There is a larger Basildon in Essex.
Local place names
Hare Green, Wood Green, Bowling Alley, Blandys Lane, Bethesda Lane, Kiln Bottom, Sots Hole, Hill Corner, Nobse’s Tomb, Park Lodge, Chalk Pit, Hook End Farm
3,139 acres (1,271 hectares)
798 in 1851; 1,747 in 2011
Poor law union
Present-day local authority
West Berkshire Council
SU 59 77
Adjoining parishes in nineteenth century
See Berks FHS Books for coverage of this parish in the society’s range of CDs.
See also Berkshire Record Office holdings.
Published local history
- Clive Williams Basildon, Berkshire: an illustrated history of a Thames-side parish (1994)
- Walter Money Notes on Basildon taken from transaction of Newbury and District Field Club
- Stray notes on the parish of Basildon in the county of Berks 16pp
- M M Swadling Our village: a little history of Basildon, Berkshire 20pp illus
Anglican church and parochial organisation
The living is a vicarage in the archdeaconry of Berkshire, diocese of Salisbury, with the curacy of Ashampstead.
The parish has two churches:
1. The Grade I listed St Bartholomew’s Church in Lower Basildon dates from the thirteenth century, and is now owned and maintained by the Churches Conservation Trust.
The churchyard contains a marble statue of two young brothers who drowned in the Thames in 1886.
2. St. Stephen’s in Upper Basildon was built in 1965. This replaced a temporary place of worship, located on the corner of Bethesda Street and Blandy’s Lane, which was built in 1895.
In 1720 William Allen willed an allowance to the dame of the village school. By 1811 this was supporting a National school educating 10 children for free, and some more on subscription.
Berkshire Record Office has the log book from 1877 of the National school in Lower Basildon, and other documents, and a photo of 1952.

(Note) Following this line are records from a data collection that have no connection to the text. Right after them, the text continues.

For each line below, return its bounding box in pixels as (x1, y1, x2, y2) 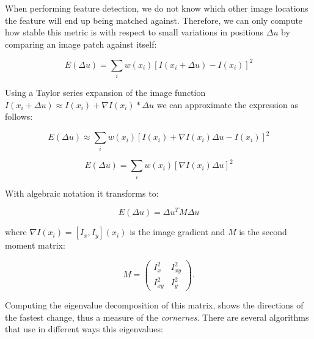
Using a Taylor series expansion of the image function (5, 86, 206, 99)
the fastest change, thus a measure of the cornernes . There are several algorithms (5, 310, 309, 323)
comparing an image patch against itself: (5, 37, 157, 50)
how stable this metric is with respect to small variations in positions (5, 26, 264, 38)
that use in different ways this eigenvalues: (5, 323, 163, 335)
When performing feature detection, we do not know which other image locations (5, 2, 309, 14)
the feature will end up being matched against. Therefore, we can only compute (5, 13, 303, 26)
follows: (5, 110, 33, 123)
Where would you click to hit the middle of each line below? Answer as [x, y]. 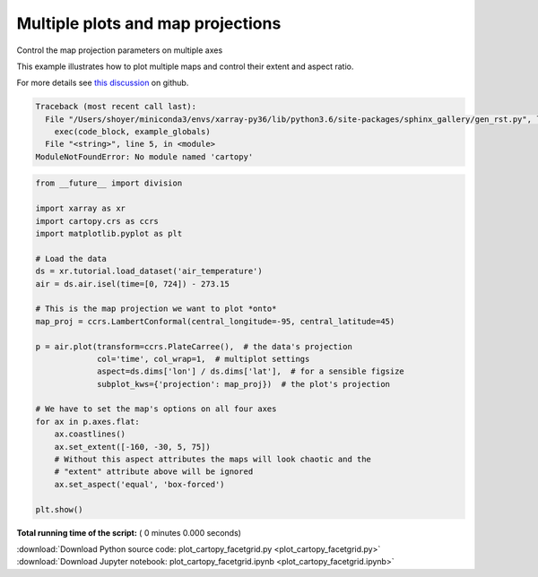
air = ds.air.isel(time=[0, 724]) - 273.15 [133, 284]
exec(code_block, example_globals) [132, 132]
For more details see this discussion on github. [103, 83]
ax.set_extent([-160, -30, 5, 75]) [132, 447]
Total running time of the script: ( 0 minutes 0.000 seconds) [129, 532]
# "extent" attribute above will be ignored [154, 472]
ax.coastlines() [90, 434]
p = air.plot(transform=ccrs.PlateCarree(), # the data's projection [194, 346]
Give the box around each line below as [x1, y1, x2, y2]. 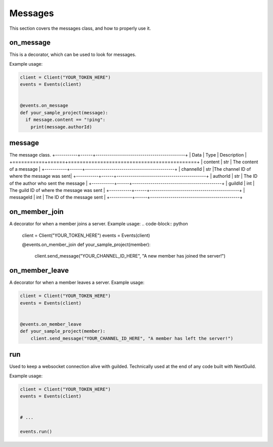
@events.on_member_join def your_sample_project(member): [22, 241, 151, 247]
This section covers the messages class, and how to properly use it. [9, 25, 151, 31]
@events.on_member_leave [20, 321, 82, 327]
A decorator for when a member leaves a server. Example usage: [9, 279, 145, 285]
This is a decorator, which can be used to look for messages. [9, 52, 136, 58]
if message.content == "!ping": [25, 117, 106, 123]
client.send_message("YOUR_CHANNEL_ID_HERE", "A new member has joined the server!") [34, 253, 226, 259]
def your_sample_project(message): [20, 110, 108, 116]
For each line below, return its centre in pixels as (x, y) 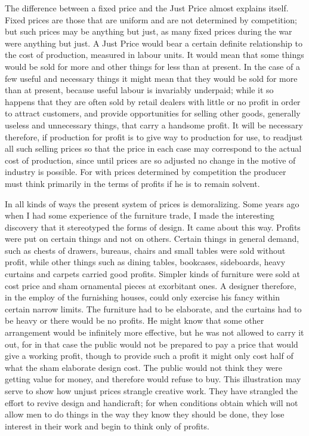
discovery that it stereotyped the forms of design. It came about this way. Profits (153, 227)
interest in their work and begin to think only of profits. (107, 426)
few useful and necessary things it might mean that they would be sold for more (151, 78)
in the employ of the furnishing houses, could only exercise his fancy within (142, 297)
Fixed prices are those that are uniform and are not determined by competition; (151, 19)
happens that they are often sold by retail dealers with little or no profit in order (153, 101)
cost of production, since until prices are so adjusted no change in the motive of (150, 160)
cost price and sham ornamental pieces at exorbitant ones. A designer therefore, (151, 285)
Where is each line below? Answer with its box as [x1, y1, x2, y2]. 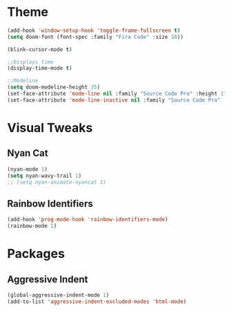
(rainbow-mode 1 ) [7, 223, 57, 230]
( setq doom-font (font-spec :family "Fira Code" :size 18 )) [7, 33, 184, 40]
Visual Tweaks [7, 120, 93, 136]
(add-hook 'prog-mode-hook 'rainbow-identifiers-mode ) [7, 216, 168, 223]
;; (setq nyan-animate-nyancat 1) [7, 178, 107, 185]
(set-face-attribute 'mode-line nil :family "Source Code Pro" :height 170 [7, 91, 230, 98]
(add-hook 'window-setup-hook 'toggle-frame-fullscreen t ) [7, 27, 181, 34]
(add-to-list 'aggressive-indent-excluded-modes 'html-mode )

There was also a C of E school in Upper Basildon from 1877, for which the Record Office also has the logbook and other documents. This is probably the origin of today’s Basildon Primary School in Upper Basildon, which provides education for about 140 children.
The 1851 census notes but does not name a beer house at Hare Green, and a licensed victualler in Green Road.
The parish has three pubs today: the Red Lion and the Beehive in Upper Basildon, and the Tamarind Tree in Lower Basildon, which specialises in Indian and Bangladeshi cuisine.
Other local history
Basildon Park was built between 1777 and 1783 for Sir Francis Sykes, one of the East India nabobs, between Lower and Upper Basildon.
J M W Turner is known to have stayed at there, and in 1844 he painted Rain, steam and speed, showing the Great Western Railway and Basildon Railway Bridge. The house is now owned by the National Trust, and has been used for filming Jane Austen novels.
The eighteenth-century inventor of the seed drill, Jethro Tull, was born and buried in Basildon, although he lived and worked elsewhere.
The famous Basildon Bond stationery brand, founded in 1911, was named after Basildon when some of the directors were staying at Basildon Park.
Beale Park Wildlife Park and gardens lies between Basildon Park and the River Thames.